Speaker
Description
Decision-makers in Small and Medium Enterprises (SMEs) rely on available data and their environment knowledge to plan activities. In doing so, they may have contradictory criteria or insights according to different decision-makers. While Group Decision Support Systems exist in literature and industrial practice as well, their use can be complex and time-consuming for decision-makers.
In order to support decision makers, a framework is proposed through a Multi-Period Mixed Integer Linear Programming (MILP) production planning model that simulates the behaviour of a real company. Based on a real industrial problem, this model combines dynamic parameters (production capacity, forecasted demand, etc.) with static parameters (Bills of Materials (BOMs), deliveries, supplier capacity, etc.).

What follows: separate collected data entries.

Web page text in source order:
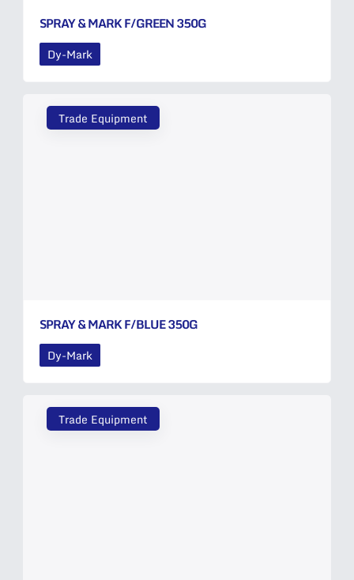
SPRAY & MARK F/GREEN 350G
Dy-Mark
Trade Equipment
SPRAY & MARK F/BLUE 350G
Dy-Mark
Trade Equipment
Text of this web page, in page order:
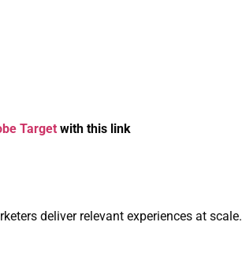
Target with this link
deliver relevant experiences at scale.
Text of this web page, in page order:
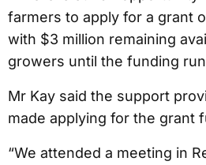
farmers to apply for a grant
with $3 million remaining
growers until the funding
Mr Kay said the support
made applying for the grant
“We attended a meeting in
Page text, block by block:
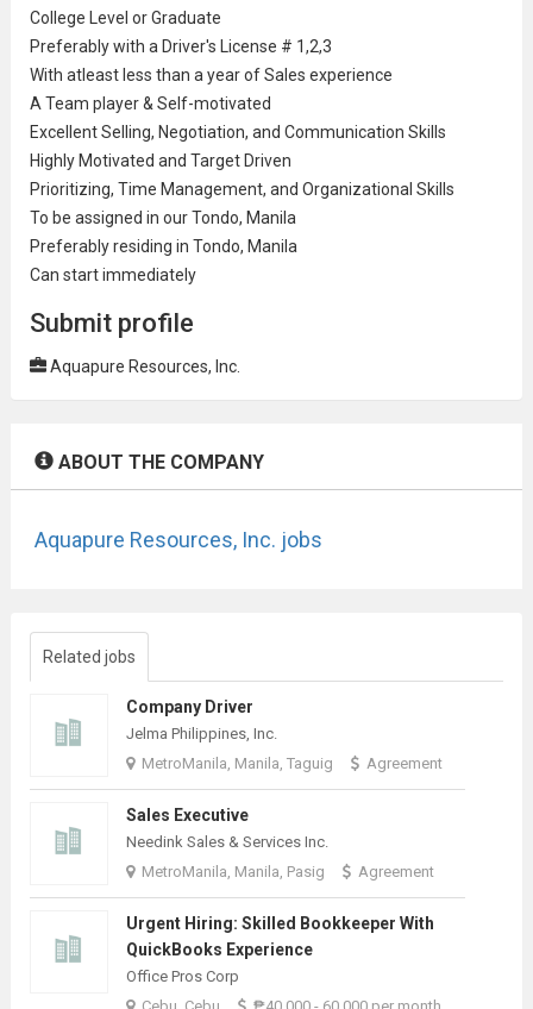
College Level or Graduate
Preferably with a Driver's License # 1,2,3
With atleast less than a year of Sales experience
A Team player & Self-motivated
Excellent Selling, Negotiation, and Communication Skills
Highly Motivated and Target Driven
Prioritizing, Time Management, and Organizational Skills
To be assigned in our Tondo, Manila
Preferably residing in Tondo, Manila
Can start immediately
Submit profile
Aquapure Resources, Inc.
ABOUT THE COMPANY
Aquapure Resources, Inc. jobs
Related jobs
Company Driver
Jelma Philippines, Inc.
MetroManila, Manila, Taguig
Agreement
Sales Executive
Needink Sales & Services Inc.
MetroManila, Manila, Pasig
Agreement
Urgent Hiring: Skilled Bookkeeper With
QuickBooks Experience
Office Pros Corp
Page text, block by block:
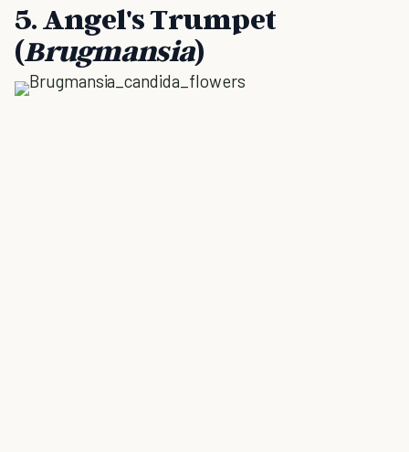
5. Angel's Trumpet
(Brugmansia)
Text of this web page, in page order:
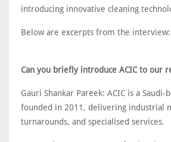
introducing innovative cleaning
Below are excerpts from the interview:
Can you briefly introduce ACIC to our
Gauri Shankar Pareek: ACIC is a Saudi-
founded in 2011, delivering industrial
turnarounds, and specialised services.
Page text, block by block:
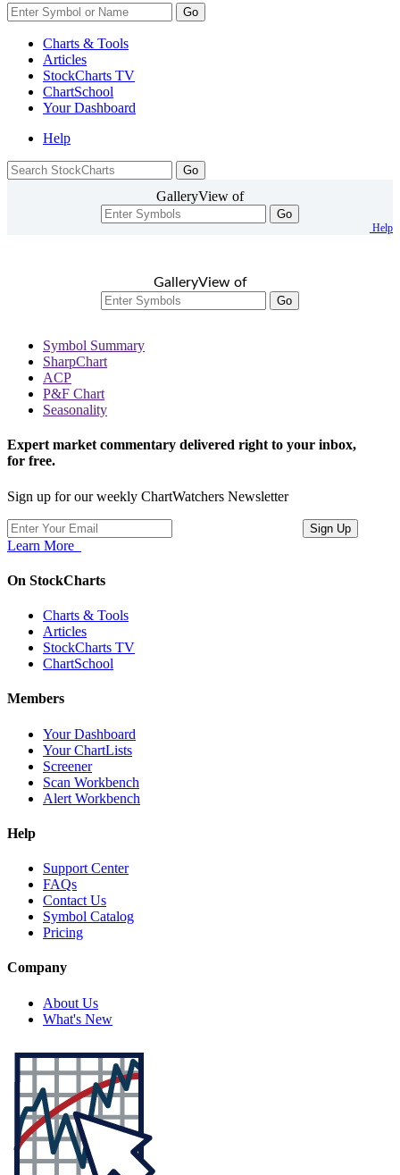
Go
Charts & Tools
Articles
StockCharts TV
ChartSchool
YourDashboard
Help
GalleryView of
Go
Help
GalleryView of
Go
Symbol Summary
SharpChart
ACP
P&F Chart
Seasonality
Expert market commentary delivered right to your inbox,
for free.
Sign up for our weekly ChartWatchers Newsletter
Learn More
On StockCharts
Charts & Tools
Articles
StockCharts TV
ChartSchool
Members
Your Dashboard
Your ChartLists
Screener
Scan Workbench
Alert Workbench
Help
Support Center
FAQs
Contact Us
Symbol Catalog
Pricing
Company
About Us
What's New
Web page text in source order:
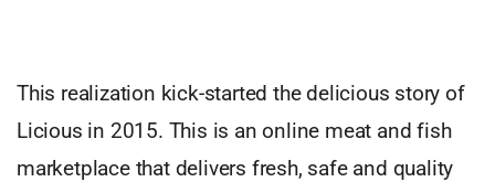
This realization kick-started the delicious story of
Licious in 2015. This is an online meat and fish
marketplace that delivers fresh, safe and quality
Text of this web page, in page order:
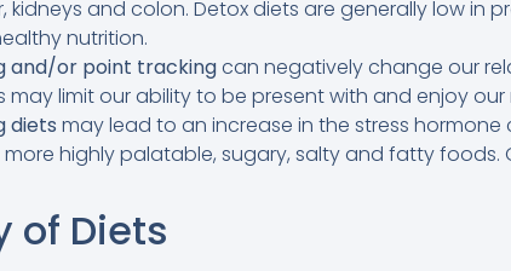
kidneys and colon. Detox diets are generally low in
nutrition.
and/or point trackingcan negatively change our
may limit our ability to be present with and enjoy our
diets may lead to an increase in the stress
highly palatable, sugary, salty and fatty
of Diets
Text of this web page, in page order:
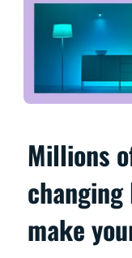
Millions
make
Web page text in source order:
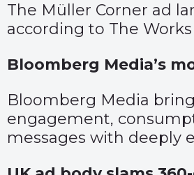
The Müller Corner ad
according to The
Bloomberg Media’s
Bloomberg Media
engagement,
messages with deeply
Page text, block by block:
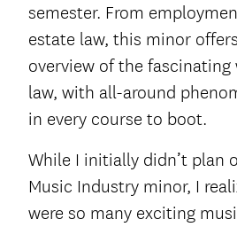
semester. From
estate law, this minor
overview of the
law, with all-around
in every course to boot.
While I initially didn’t plan
Music Industry minor, I
were so many exciting
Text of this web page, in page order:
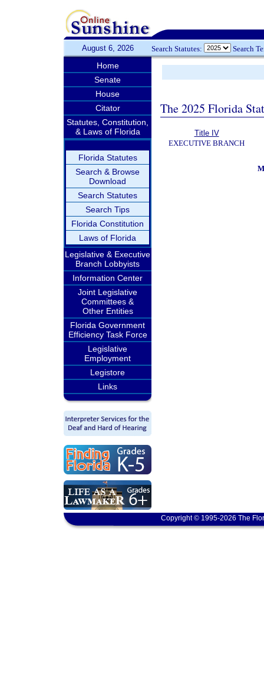
August 6, 2026 Search Statutes: Search
Home
Senate
House
Citator
Statutes, Constitution,
& Laws of Florida
Florida Statutes
Search & Browse
Download
Search Statutes
Search Tips
Florida Constitution
Laws of Florida
Legislative & Executive
Branch Lobbyists
Information Center
Joint Legislative
Committees &
Other Entities
Florida Government
Efficiency Task Force
Legislative
Employment
Legistore
Links
The 2025 Florida
Title IV
EXECUTIVE BRANCH
Copyright © 1995-2026 The
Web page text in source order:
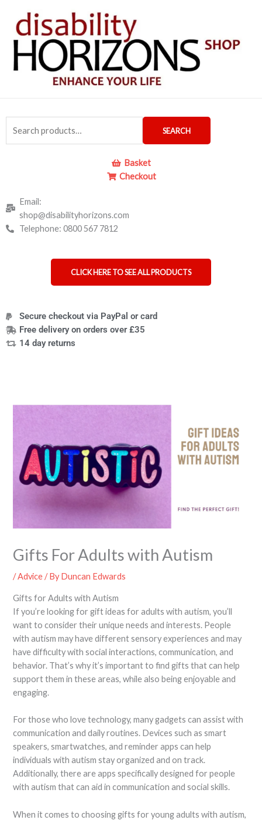
content
for:
SEARCH
Basket
Checkout
Email:
shop@disabilityhorizons.com
Telephone: 0800 567 7812
CLICK HERE TO SEE ALL PRODUCTS
Secure checkout via PayPal or card
Free delivery on orders over £35
14 day returns
Gifts For Adults with Autism
/Advice/ ByDuncan Edwards
Gifts for Adults with Autism
If you’re looking for gift ideas for adults with autism, you’ll
want to consider their unique needs and interests. People
with autism may have different sensory experiences and may
have difficulty with social interactions, communication, and
behavior. That’s why it’s important to find gifts that can help
support them in these areas, while also being enjoyable and
engaging.
For those who love technology, many gadgets can assist with
communication and daily routines. Devices such as smart
speakers, smartwatches, and reminder apps can help
individuals with autism stay organized and on track.
Additionally, there are apps specifically designed for people
with autism that can aid in communication and social skills.
When it comes to choosing gifts for young adults with autism,

The model is implemented in Julia, using JuMP and the Cbc solver. First, decision-makers fill in the relevant data and parameters, which are then processed for being used by the solver. Decision variables such as production, deliveries, purchases, inventory, and back-orders are defined to simulate the company's behaviour at different levels. Inventory equilibrium and Bills of Materials (BOMs) are incorporated into the constraints in order to generate the production and supply plans over different time periods. These variables and constraints affect the company's expected benefit, which is incorporated into the model objective function.
The model serves as a simulation tool that generates production data, which can be used to complete Key Performance Indicators (KPIs) for each decision-maker. Both data and KPIs provides the necessary data for efficient group decision-making. The proposed simulation tool also enables decision-makers to test different scenarios, allowing them to better align outcomes with their risk tolerance and behavior.